Yvonne, la différence sacrifiée

Par Aline Kohler

Une critique du spectacle :
Yvonne, Princesse de Bourgogne / d’après Witold Gombrowicz / conception et mise en scène Geneviève Guhl / du 27 février au 8 mars au Théâtre La Grange de Dorigny à Lausanne / du 8 au 11 avril à la Comédie de Genève / vendredi 2 mai à 20h15 au Théâtre Valère à Sion / du 9 au 10 mai au Théâtre Belle Usine à Fully / plus d’infos

© Isabelle Meister

La Grange de Dorigny accueille cette semaine sur ses planches une farce au dénouement funeste. La pièce de Witold Gombrovicz Yvonne, princesse de Bourgogne est un enterrement de la rebellion, et même plus, une tragédie de la liberté d’être. Une mémorable performance de la Compagnie L’ascenseur à poissons/cie et de la metteure en scène Geneviève Guhl.

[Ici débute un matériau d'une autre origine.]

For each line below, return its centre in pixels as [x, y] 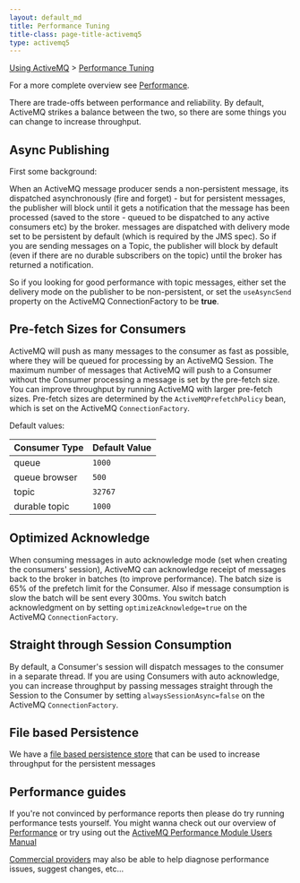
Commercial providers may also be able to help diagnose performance [139, 860]
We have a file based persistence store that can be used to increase [135, 754]
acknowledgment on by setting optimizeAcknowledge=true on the [129, 607]
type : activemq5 [39, 43]
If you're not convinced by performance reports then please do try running [147, 814]
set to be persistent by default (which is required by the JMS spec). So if [143, 236]
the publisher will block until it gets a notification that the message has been [150, 208]
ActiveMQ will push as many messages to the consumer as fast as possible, [149, 351]

Le piano préparé de Géraldine Schenkel donne le ton. Accordé (ou plutôt  désaccordé) et arrangé de manière non-traditionnelle, il fait une entrée dissonante et presque tonitruante. Un effet déglingué qui se répercute à tous les niveaux du spectacle pour obtenir un tableau final unifié dans l’absurde. L’histoire d’Yvonne, pauvre fille insignifiante subitement devenue la fiancée du Prince Philippe épris d’ennui et la bête de foire de toute une cour, vous est mise en scène avec facétie.

Le décor (Eliane Beytrison) est sommaire, mais évoque avec efficacité l’ambiance grinçante et peu accueillante de la Cour. Les costumes (Anna van Brée) reflètent le statut grotesque d’une noblesse qui, à l’instar de l’épaisse couche de maquillage de la reine Marguerite, se cache derrière le masque des bonnes manières. Débridés, ils mettent en scène une aristocratie mise à nue et forcée de faire face à sa propre aliénation. Ridicules, telle la couronne du roi Ignace en papier, ils accentuent le côté dérisoire de la noblesse. Et au centre de l’attention, Yvonne, pâle et immobile comme une poupée de porcelaine, qui apparaît dans le plus simple appareil burlesque sous sa chemise de nuit informe en voile blanc.

Tout s’acharne à dénoncer une aristocratie qui n’a ni courage ni prestance et dont le cheval est petit, en bois et à bascule. Le pouvoir est sans cesse raillé, jusque par le choix de la distribution des rôles : le roi est joué par la comédienne Julia Batinova et la reine par le comédien Pierandré Boo alias Greta Gratos. L’effet délirant produit une grande impression sur les spectateurs captivés sans relâche durant les deux heures qu’a duré la pièce.

Autour de l’apathie d’Yvonne règne une grande agitation physique, mais aussi verbale. Le texte de Witold Gombrovicz joue constamment avec les mots, les niveaux de langues et les langues elles-mêmes. Les anachronismes aussi sont nombreux, sans que cela ne semble perturber les personnages. Ainsi, le prince enquête sur le « sex appeal » d’Yvonne et le roi « s’tape un bridge » au milieu des formules plus traditionnelles d’une cour aristocrate d’un autre âge. L’atmosphère qui en découle est comique et démentielle.

Le grotesque de la cour de ce royaume imaginaire n’en finit plus de se décliner. Un tourbillon de folie habilement déclenché par Yvonne, un personnage prétexte qui donne corps au concept de non-conformité. Tout ce que la noblesse préférerait ignorer, ses faiblesses et ses vices, s’y reflète. Le Prince Philippe le dit : Yvonne est « faite pour rendre fou ». Yvonne, celle qui réussit à faire s’incliner devant elle toute une cour de nobles. Celle qui, avec sa disparition, signe la victoire du conformisme, symbolisé par le Prince Philippe qui finit par céder à la pression et s’agenouiller sur sa liberté.

Yvonne, princesse de Bourgogne au théâtre de la Grange de Dorigny est un spectacle fascinant et décalé qui nous plonge dans un univers drôle et absurde. Une expérience plutôt inconfortable, sans être pour autant déplaisante. Une réussite sur toute la ligne.